Sonunda, Kırım’dan Türkiye’ye göçler başladı. Bu durumu değerlendiren Ruslar,
Türklerin boşalttıkları bölgelere, yetmiş bin Rus göçmeni yerleştirdiler. 1779’da
imzalanan Aynalı Kavak Andlaşması ile, Kırım Hânlarının serbestçe seçilmesi, Rus,
askerlerinin Kırım’dan çekilmesi, Osmanlı Devleti’nin Şahin Giray’ı tanıması gibi
maddeler kabul edilmesine rağmen, andlaşma yürürlüğe girmedi. Çünkü Ruslar,
andlaşmaya uymadılar ve askerlerini çekmediler. Kırım’ı ilhak edebilmek için Kırım
halkını tahrik yoluna gittiler. Bu tahrikler sonuçsuz kalmadı. Buna karşılık Osmanlılar,
Çerkez ve Kuban Türklerini Ruslara karşı desteklediler. Şahin Giray, Ruslardan da
yardım alarak, Kırım’ı Osmanlılardan ayırma ve Rus tipi bir ordu ve idarî teşkilât kurma
yoluna gitti. Kırımlılar buna karşı ayaklanıp harekete geçince, Şahin Giray Moskova’ya
sığındı. Osmanlıların desteklediği Bahadır Giray, 1782’de hân oldu. Fakat Rus generali
Potemkin ile geri dönen Şahin Giray, 1785’de tahtı tekrar ele geçirdi. Bu arada Rus
askerleri otuz bin Kırımlı Türk’ü hunharca öldürdü. Aynı senede Ruslar, Kırım’ı ilhak
ettiklerini resmen îlân ettiler. Osmanlı Devleti bu târihte içinde bulunduğu durum
dolayısıyla Rusya’ya karşr sefere çıkamadı. İşlerine yaradığı müddetçe Şahin Giray’a
büyük îtibâr gösteren Ruslar, Kırım’ı ilhak ettikten sonra ona yüz vermediler. Şahin
Giray, İstanbul’a gitmek mecburiyetinde kaldı. Fakat burada da yüz bula mayıp,
ihanetlerinin karşılığı olarak önce Rodos’a sürüldü, sonra da îdâm edildi. Osmanlı
Devleti, Kırım’ın kurtarıl ması için Ruslarla harbe girişti. Fakai muvaffak olamayıp, 1792
Yaş andlaşması ile Kırım’ın Rusya’ya ilhakını kabul etmek mecburiyetinde kaldı.
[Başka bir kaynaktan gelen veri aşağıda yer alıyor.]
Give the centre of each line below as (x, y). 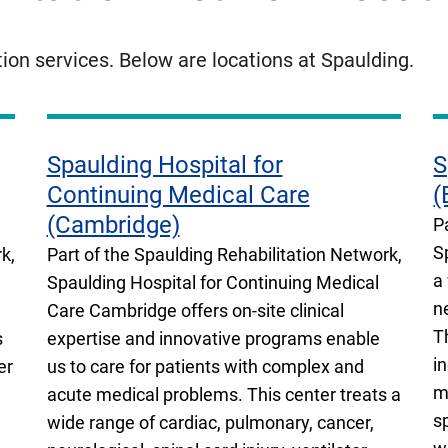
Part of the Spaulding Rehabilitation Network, (224, 254)
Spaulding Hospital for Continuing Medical (212, 282)
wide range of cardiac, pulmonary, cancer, (210, 422)
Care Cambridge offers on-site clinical (195, 310)
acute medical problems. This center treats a (223, 394)
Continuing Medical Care (178, 194)
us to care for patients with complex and (205, 366)
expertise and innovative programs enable (213, 338)

Kırım Hanlığının devlet teşkilâtı, Altınordu ve Osmanlı Devleti’nde olduğu gibiydi: İki
devletin teşkilâtından da müesseseler vardı. On beşinci asırdan itibaren Kırım
Yarımadası, Kabatay, Kıpçak ve Taman bölgelerinde hâkimiyet süren Kırım Hanlığının
merkezi, Bahçesaray idi. Hanlık dîvânındaki Karaçi beğleri Altınordu an’anesine göre
hareket ederlerdi. Hanlığın birinci veliahtına Kalgay, ikincisine Nûreddîn denilirdi. Devlet
işleri, hânın başkanlığında; Kalgay, Nûreddîn, Bucak, Yedisar, Kuban seraskeri, Şirin
beyi, müftî, ulugağa denilen vezir, kâdıasker, hazînedârbaşı, defterdar, aktacıbeğ,
kilercibaşı, dîvân efendisi, kâdıasker naibi, Bahçesaray kadısı ve kullarağası tarafından
idare edilirdi. Toprak, hân ailesi ve mirzalar arasında tımar olarak dağıtılmıştı. Buna
karşılık timar sahipleri, Kırım Hanlığı için asker beslerdi. Kırım askerleri, umumiyetle atlı
olup, ateşli silâhları, Osmanlılardan te’min edilirdi. Kırım süvarileri, Moskof üzerine akın
yapmakta gayet usta muhariptiler.
Kırım Hanlığı devrinde mîmârî san’at gelişmiş, bunun yanında süsleme san’atı da
inkişâf etmişti. Kırım Hânları ülke topraklarının her tarafında; saray, han, cami, medrese,
türbe, tekke, çeşme, köprü inşâ ettirmişlerdir. Bu eserler üzerinde Selçuklu ve Osmanlı
te’siri görülmektedir. Eski Kırım’daki Özbek Camii ve medresesi, Sudak’taki cami ve
Bahçesaray’daki eski türbe; Selçuklu te’sirinin birer örneğini teşkil etmektedir. Mîmârî
eserlerde on beşinci asırdan îtibâren Osmanlı te’siri başlamaktadır. Gözleve’deki Hân
Camii 1552 senesinde Mimar Sinan tarafından yapılmıştır. Karagöz kasabasındaki
Koleç mescidi, Karasu’daki Sor Camii, kervansaray ve büyük hamam, Yeni Kale surları,
Kerç’te Bâyezîd Camii, Mustafa Çelebi Camii, medrese ve hamam, Bahçesaray’daki
Han sarayı ve civarındaki türbe on altıncı ve on yedinci asra aittir.